Why JPEGs are like McDonalds Apple Pies (and SVGs are not)
Last week we looked at a simple, free SVG editor called Boxy SVG ( it’s here in case you missed it).
I want to follow on from that today. But first, here’s an idea to consider…
SVG isn’t an image format – it’s more of an image recipe
That makes it very different from all the pixel-based formats we’ve used in the past. Let me explain.
You could think of our classic pixel-shuffling image formats – JPEGs, GIFs and PNGs – as being like those McDonald’s Apple Pies. Each comes packaged in precisely fixed amounts. You can’t ask the McDonalds serving staff to whip you up a ‘family-sized’ pie or to rustle up a ‘half-slice’ to have with your coffee.
Well, technically, you can ask but you’ll get a very strange look.
The McDonalds pie is a reasonable serving for one person, but if you need to share it with 2, 3 or more people, you’ll need to stretch your little pie further – i.e. everyone gets less. It is what it is and no more.
But SVG is like having a really good apple pie recipe.
You hold the instructions to make as much – or as little – pie as you want.
Sure, there are numerical amounts written into the recipe – 8 apples, 4 cups of flour and so on. But if you need to feed twice as many people, you just double the measurements. If you want to feed half as many – just halve the numbers. It’s designed to scale.
Not only that – because you control how the pie is made, you can even customize your basic pie recipe for different people’s needs. Maybe Nanna likes a handful of blackcurrants in her pie. Your brother loves custard. Small, thoughtful changes to the original recipe are easy and valuable. Things simply not possible at McDonalds.

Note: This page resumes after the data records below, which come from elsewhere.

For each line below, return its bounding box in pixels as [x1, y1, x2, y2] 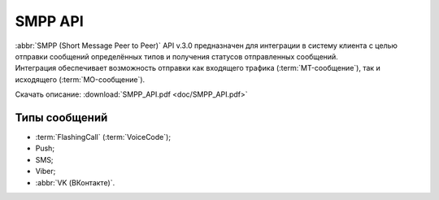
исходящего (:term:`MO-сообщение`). [15, 74, 146, 85]
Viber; [35, 167, 56, 176]
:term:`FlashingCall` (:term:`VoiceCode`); [35, 133, 171, 142]
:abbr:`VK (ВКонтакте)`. [35, 177, 115, 187]
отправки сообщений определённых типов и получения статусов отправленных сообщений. [15, 51, 339, 61]
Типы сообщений [15, 111, 108, 124]
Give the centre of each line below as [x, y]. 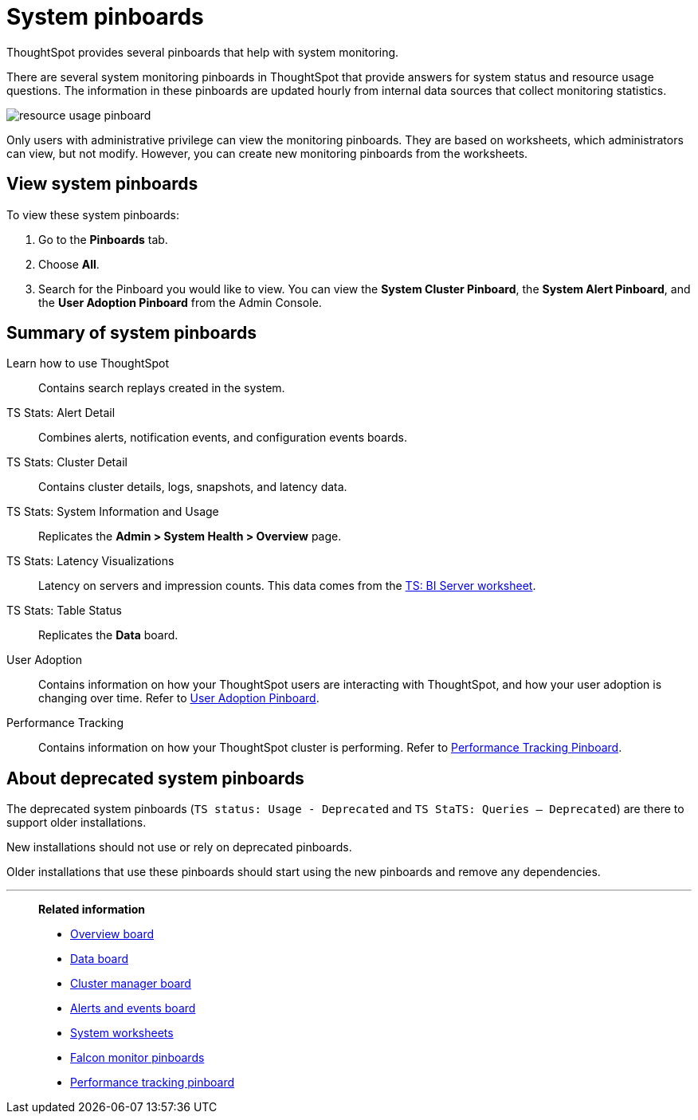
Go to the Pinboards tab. [103, 239]
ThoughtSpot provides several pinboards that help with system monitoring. [203, 52]
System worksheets [122, 1033]
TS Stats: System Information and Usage [113, 512]
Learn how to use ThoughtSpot [88, 364]
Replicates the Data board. [108, 635]
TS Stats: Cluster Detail [67, 462]
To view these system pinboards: [93, 214]
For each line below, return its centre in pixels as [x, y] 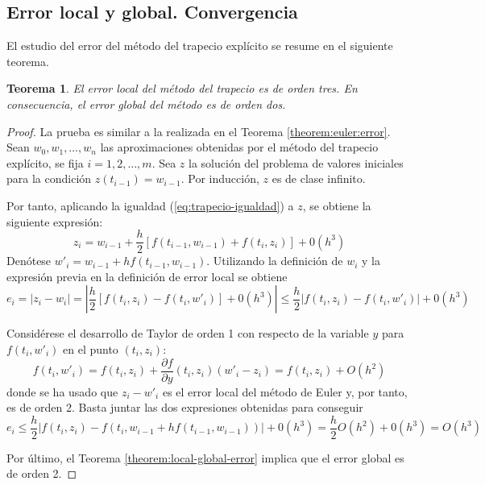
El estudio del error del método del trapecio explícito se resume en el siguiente [200, 46]
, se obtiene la [337, 205]
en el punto [91, 348]
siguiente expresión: [55, 221]
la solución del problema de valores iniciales [296, 162]
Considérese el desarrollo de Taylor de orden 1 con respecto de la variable [188, 333]
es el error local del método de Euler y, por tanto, [285, 391]
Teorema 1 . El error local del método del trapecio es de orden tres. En [182, 88]
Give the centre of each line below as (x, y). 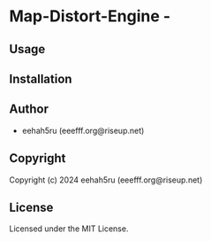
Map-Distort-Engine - (90, 16)
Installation (41, 78)
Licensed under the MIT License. (69, 229)
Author (29, 109)
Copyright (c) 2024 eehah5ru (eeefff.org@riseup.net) (106, 180)
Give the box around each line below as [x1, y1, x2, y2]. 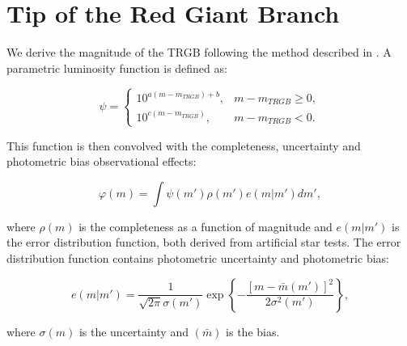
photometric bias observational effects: [6, 153, 197, 170]
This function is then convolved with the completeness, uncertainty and [6, 137, 361, 154]
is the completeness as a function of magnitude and [78, 217, 333, 234]
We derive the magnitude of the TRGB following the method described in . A [6, 44, 392, 61]
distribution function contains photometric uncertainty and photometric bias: [6, 250, 389, 267]
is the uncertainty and [78, 323, 189, 340]
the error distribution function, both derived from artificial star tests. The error [6, 234, 401, 251]
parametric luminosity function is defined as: [6, 59, 227, 76]
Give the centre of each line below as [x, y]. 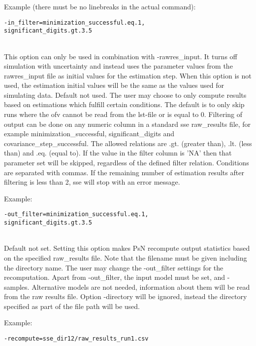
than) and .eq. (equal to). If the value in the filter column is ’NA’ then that [118, 153]
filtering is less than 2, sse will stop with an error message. [92, 182]
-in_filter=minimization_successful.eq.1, [75, 22]
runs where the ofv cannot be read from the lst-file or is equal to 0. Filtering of [123, 114]
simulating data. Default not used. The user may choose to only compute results [125, 95]
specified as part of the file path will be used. [72, 306]
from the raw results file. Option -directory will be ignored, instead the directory [126, 296]
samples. [17, 287]
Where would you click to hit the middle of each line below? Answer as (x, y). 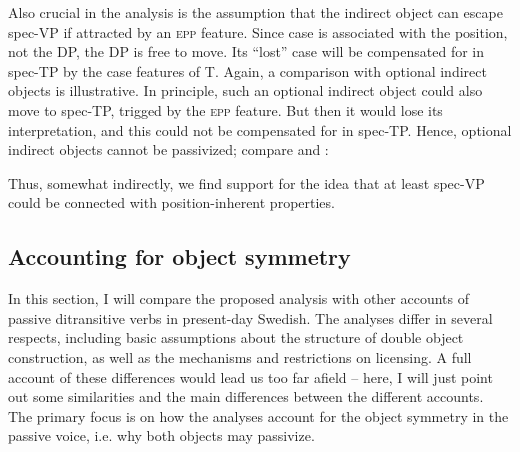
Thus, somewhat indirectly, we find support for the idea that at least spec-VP (246, 182)
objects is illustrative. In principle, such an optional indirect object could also (245, 90)
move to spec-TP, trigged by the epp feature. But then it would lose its (225, 109)
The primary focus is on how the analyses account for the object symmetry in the (258, 415)
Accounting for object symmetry (179, 256)
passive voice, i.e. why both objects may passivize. (161, 435)
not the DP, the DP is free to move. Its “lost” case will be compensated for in (246, 51)
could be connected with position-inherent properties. (171, 202)
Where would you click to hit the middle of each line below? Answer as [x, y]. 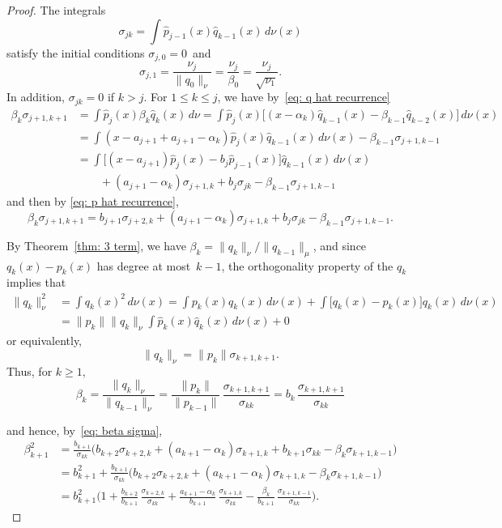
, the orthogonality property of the [307, 265]
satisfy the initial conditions [76, 52]
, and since [340, 245]
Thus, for [30, 370]
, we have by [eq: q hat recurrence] [304, 97]
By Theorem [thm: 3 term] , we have [96, 245]
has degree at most [144, 265]
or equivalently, [45, 341]
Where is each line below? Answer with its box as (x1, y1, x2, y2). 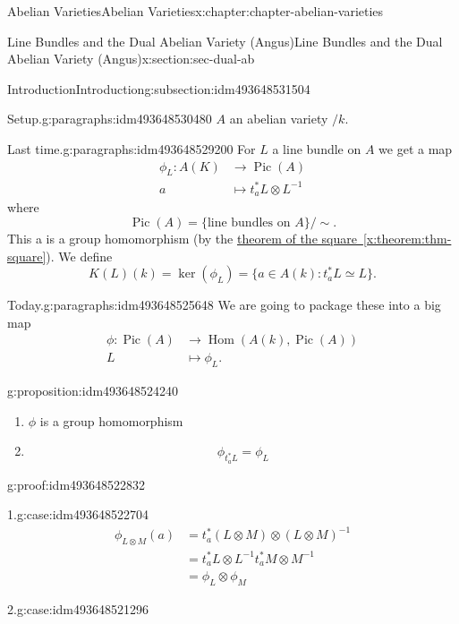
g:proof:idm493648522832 (7, 474, 146, 493)
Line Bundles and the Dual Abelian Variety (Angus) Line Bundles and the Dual (7, 31, 443, 50)
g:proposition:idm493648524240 (7, 381, 179, 400)
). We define (46, 246, 113, 265)
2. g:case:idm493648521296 (7, 599, 149, 618)
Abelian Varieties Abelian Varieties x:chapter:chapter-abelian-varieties (7, 2, 384, 20)
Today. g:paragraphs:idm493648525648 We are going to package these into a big (7, 295, 441, 314)
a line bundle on (272, 139, 361, 158)
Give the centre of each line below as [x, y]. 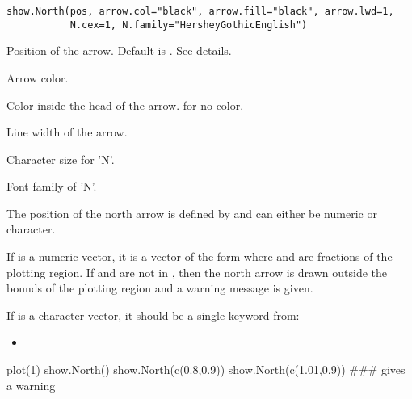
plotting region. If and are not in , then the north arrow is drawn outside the [197, 272]
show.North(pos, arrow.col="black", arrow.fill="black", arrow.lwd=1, [200, 11]
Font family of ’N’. [52, 186]
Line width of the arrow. [67, 132]
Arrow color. [38, 77]
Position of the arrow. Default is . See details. [119, 50]
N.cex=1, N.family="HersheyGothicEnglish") [189, 25]
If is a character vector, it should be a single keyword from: [153, 315]
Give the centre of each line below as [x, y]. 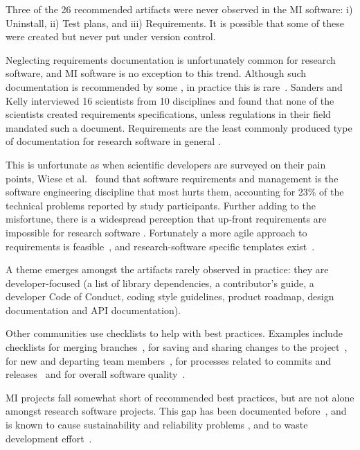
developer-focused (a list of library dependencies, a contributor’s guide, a [160, 283]
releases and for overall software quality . [96, 374]
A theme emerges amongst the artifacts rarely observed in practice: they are [167, 269]
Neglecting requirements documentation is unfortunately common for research [171, 59]
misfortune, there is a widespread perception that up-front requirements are [166, 219]
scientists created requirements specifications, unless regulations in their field [168, 114]
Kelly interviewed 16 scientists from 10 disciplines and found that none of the [170, 100]
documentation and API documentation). [93, 310]
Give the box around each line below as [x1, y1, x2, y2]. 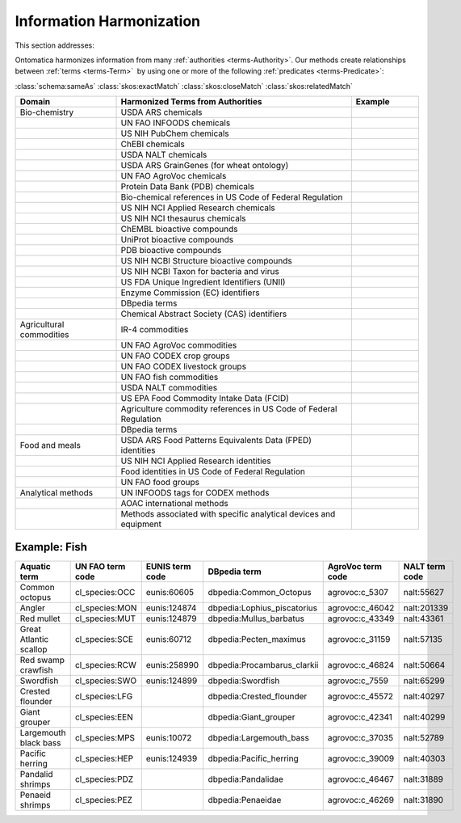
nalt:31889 [403, 773, 444, 784]
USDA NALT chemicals [120, 150, 207, 161]
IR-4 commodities [120, 324, 189, 336]
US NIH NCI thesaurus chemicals [120, 213, 246, 224]
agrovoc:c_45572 [327, 690, 393, 702]
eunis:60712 [145, 633, 192, 644]
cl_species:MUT [74, 613, 136, 624]
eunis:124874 [145, 602, 197, 614]
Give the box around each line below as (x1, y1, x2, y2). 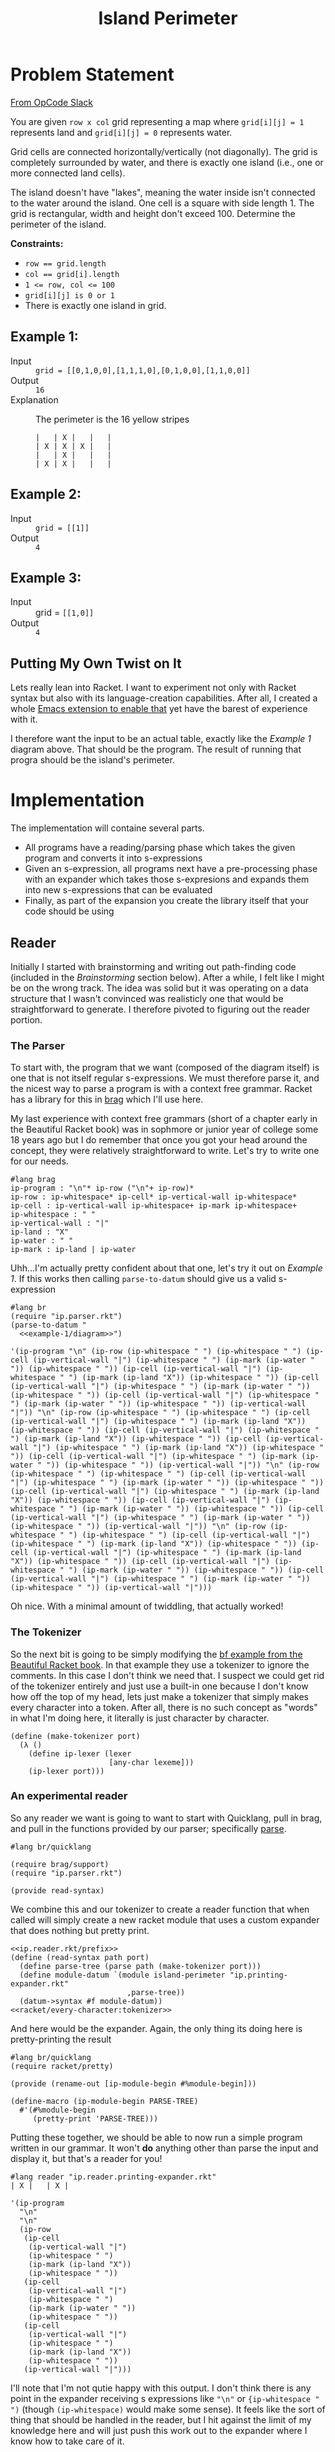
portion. (10, 1013, 43, 1026)
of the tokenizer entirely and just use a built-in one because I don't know (10, 1680, 309, 1692)
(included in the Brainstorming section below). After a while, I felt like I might (10, 971, 325, 983)
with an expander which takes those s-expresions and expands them (24, 873, 310, 886)
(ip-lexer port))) (28, 1766, 105, 1776)
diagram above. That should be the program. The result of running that (10, 743, 302, 756)
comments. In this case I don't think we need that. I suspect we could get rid (10, 1669, 325, 1681)
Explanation (10, 393, 59, 406)
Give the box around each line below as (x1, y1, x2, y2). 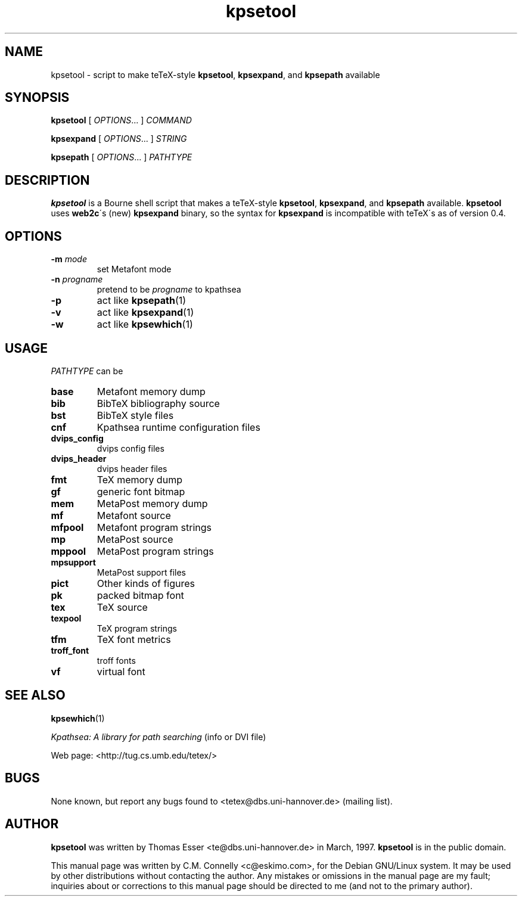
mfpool (51, 521, 84, 533)
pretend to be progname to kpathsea (97, 284, 241, 295)
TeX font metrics (97, 633, 171, 645)
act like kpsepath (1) (97, 294, 187, 307)
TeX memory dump (97, 473, 182, 486)
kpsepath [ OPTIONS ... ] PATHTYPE (51, 152, 192, 163)
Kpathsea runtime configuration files (97, 421, 260, 433)
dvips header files (97, 463, 167, 474)

Of course, the ‘S‘ part in ‘SVG’ stands for ‘scalable’, and it’s part of what makes SVG so useful for the web. But ‘scalability‘ – alone – doesn’t always mean ‘more usable’. Tiny things are hard to see regardless of how sharp they are. Sometimes we need to change how our layouts are displayed. SVG can help us.
Making Charts with SVG
Here’s an SVG chart that I created using Boxy SVG. It shows the number of mentions of the phrase ‘Star Trek’ and ‘Star Wars’ in books since 1960 (data via Google NGRAM).
You might typically see this type of chart online as a JPEG or PNG – in fact, you can export it from Boxy SVG as a PNG if you wanted to.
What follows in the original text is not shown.